# life is going by too fast



## nubly (Nov 2, 2006)

I'll be turning 36 in a few months. Won't be long until I hit 40. I remember when being 30 years old looked so far away from me. I don't really mind getting older. It's getting close to death that I hate to think about. I don't have too many regrets. I wish that I had taken education more seriously when I were younger. I wish I had stayed in the army. But I wouldn't change anything else in my life, past or present. I'm just trying to enjoy as much as I can from life before it goes away.


----------



## Evo1114 (Dec 9, 2012)

I hear ya. The years seem to be going by much quicker lately...or maybe they always have been, but I just notice it more now that I'm in my 30's and putting pressure on myself to do things, like start a family, as soon as possible. I don't have too many regrets except I do wish I had been aware that I had an anxiety disorder at a younger age so I could have been better at making and maintaining friendships instead of pushing so many people away in my 20's.


----------



## monotonous (Feb 1, 2013)

yeah im not achieving anything or getting anywhere in life yet it continues and there's nothing i can do


----------



## millenniumman75 (Feb 4, 2005)

The way I figure it, I won't be having a midlife crisis, wishing I was younger. I feel younger and still have the ability to accomplish things before having a family, when many gave up their dreams. I am just now going after mine.

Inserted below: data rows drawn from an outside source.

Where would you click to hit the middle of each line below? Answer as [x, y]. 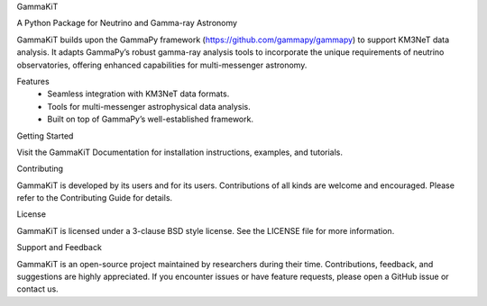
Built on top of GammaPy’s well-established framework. [151, 119]
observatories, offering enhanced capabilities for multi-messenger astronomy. [162, 65]
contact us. [37, 289]
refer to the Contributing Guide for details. [95, 198]
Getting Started [45, 136]
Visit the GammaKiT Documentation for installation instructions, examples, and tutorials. [179, 152]
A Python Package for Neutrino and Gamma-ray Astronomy [127, 23]
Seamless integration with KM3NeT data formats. [138, 94]
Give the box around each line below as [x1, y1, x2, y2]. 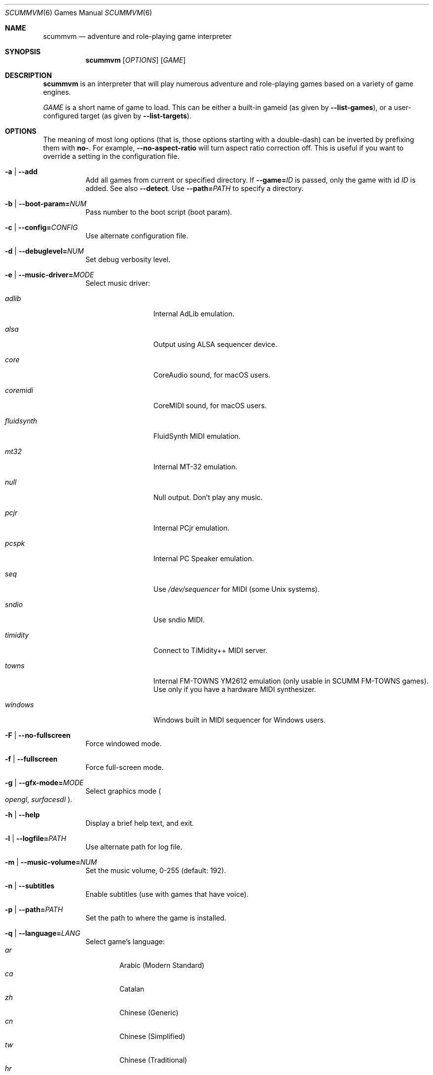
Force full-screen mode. [85, 763, 164, 771]
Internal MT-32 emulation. [153, 462, 238, 471]
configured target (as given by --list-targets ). [43, 112, 192, 120]
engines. [43, 88, 71, 96]
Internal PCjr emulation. [153, 524, 229, 532]
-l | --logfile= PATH [5, 834, 67, 843]
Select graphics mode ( [85, 787, 161, 795]
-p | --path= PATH [5, 905, 63, 914]
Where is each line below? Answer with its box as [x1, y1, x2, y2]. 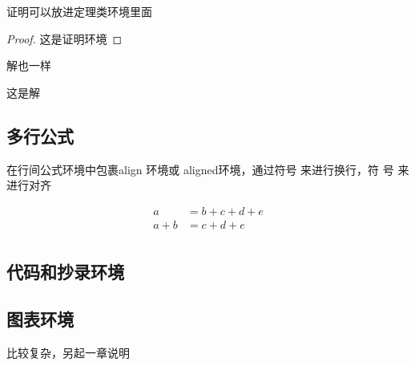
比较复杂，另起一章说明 [6, 344, 130, 360]
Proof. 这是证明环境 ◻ [6, 30, 123, 47]
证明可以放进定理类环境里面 [6, 3, 152, 19]
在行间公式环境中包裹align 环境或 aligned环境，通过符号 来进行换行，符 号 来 [6, 161, 409, 177]
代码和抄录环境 [6, 259, 124, 284]
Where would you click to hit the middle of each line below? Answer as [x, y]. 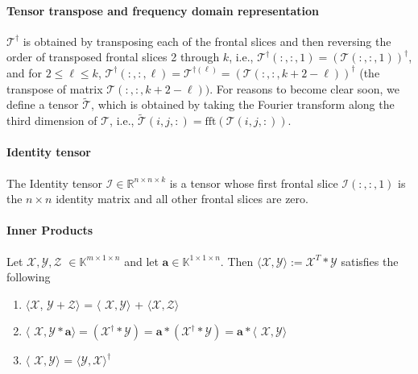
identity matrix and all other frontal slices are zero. [182, 199]
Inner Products [50, 230]
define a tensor [43, 104]
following [29, 277]
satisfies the [370, 261]
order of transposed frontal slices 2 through [113, 57]
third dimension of [52, 121]
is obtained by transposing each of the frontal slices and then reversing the [207, 41]
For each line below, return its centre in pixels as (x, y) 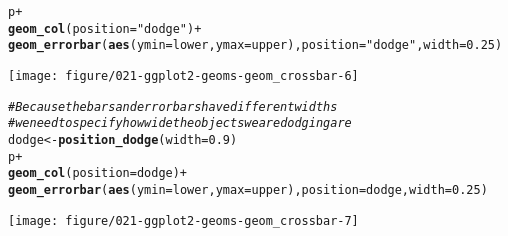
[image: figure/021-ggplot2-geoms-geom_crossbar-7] (183, 220)
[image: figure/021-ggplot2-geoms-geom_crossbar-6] (183, 75)
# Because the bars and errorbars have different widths (173, 106)
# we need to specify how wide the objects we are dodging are (180, 123)
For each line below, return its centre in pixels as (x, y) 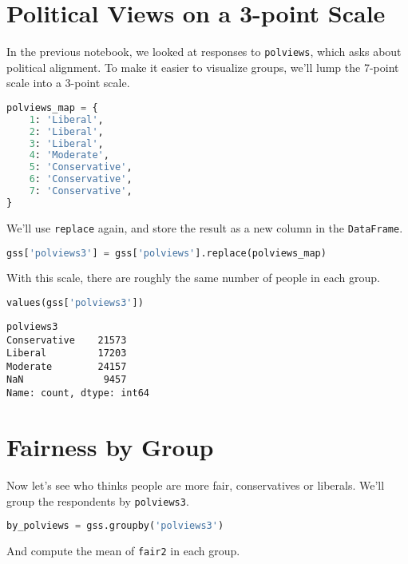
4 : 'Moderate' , (69, 155)
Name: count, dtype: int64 (78, 393)
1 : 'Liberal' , (66, 119)
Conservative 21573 (67, 340)
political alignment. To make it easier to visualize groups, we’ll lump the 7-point (203, 67)
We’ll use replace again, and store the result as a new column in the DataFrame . (205, 227)
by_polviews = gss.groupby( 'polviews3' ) (115, 526)
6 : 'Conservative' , (81, 179)
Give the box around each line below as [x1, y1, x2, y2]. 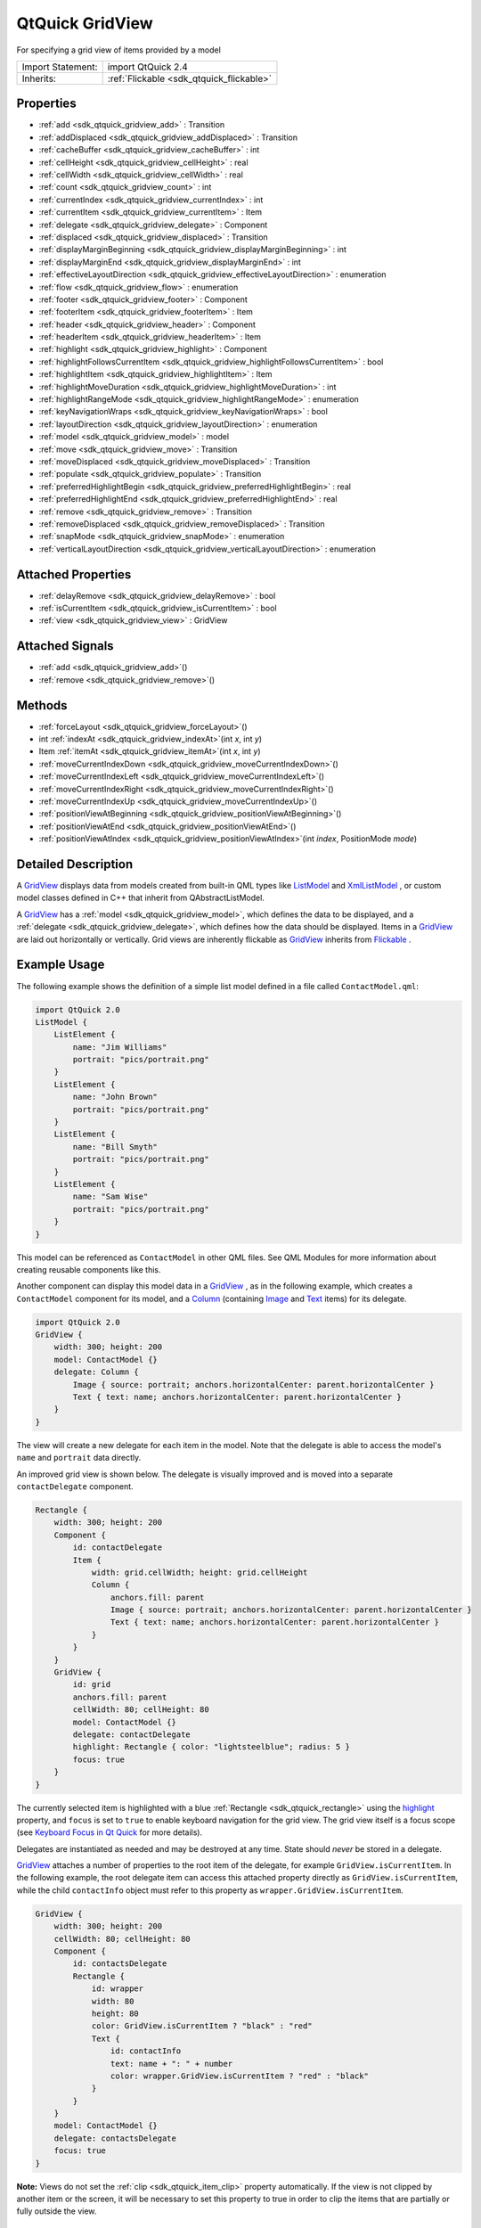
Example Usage [16, 957, 105, 972]
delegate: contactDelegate [72, 1729, 191, 1740]
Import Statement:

PLUS - given what I have been through since my father's death (miss him!), I have been through a lot of things that people twice my age haven't faced. I know about mortgages of all types, wills, marriages, divorces, guardianships, prenuptial agreements, estates, executorships, titles, car purchases, and even household stuff - about to replace a DSL line by myself! A lot of guys my age can't say they have seen what I have!


----------



## AngelClare (Jul 10, 2012)

Every day you hear news of people in their 40's or 50's dying of heart attacks. James Gandolfini (Tony in the Sopranos) died at 51 yesterday. The conservative commentator Adrew Breitbart died at 40. Life is so short!

OP, you forgot to button your shirt


----------



## Jon N (May 15, 2013)

I understand the thought of not existing any more can be terrible. I am turning 37 soon and my memories of my twenties are all mashed together. Knowing every person must die sounds reassuring but it never works to calm me down. I do not know the names or anything about my great- grandparents, so this means even my descendants will know nothing of me. However were it not for me they would not be. We are not close to death, we are closer to middle age. The hazy memories of infancy and youth don't really qualify as life except to our parents who observed us.


----------



## ItsEasierToRun (Feb 2, 2013)

I'm only 19 but I'll soon be 30 too.. :|


----------



## alenclaud (Mar 31, 2013)

I've heard older people are happier.


----------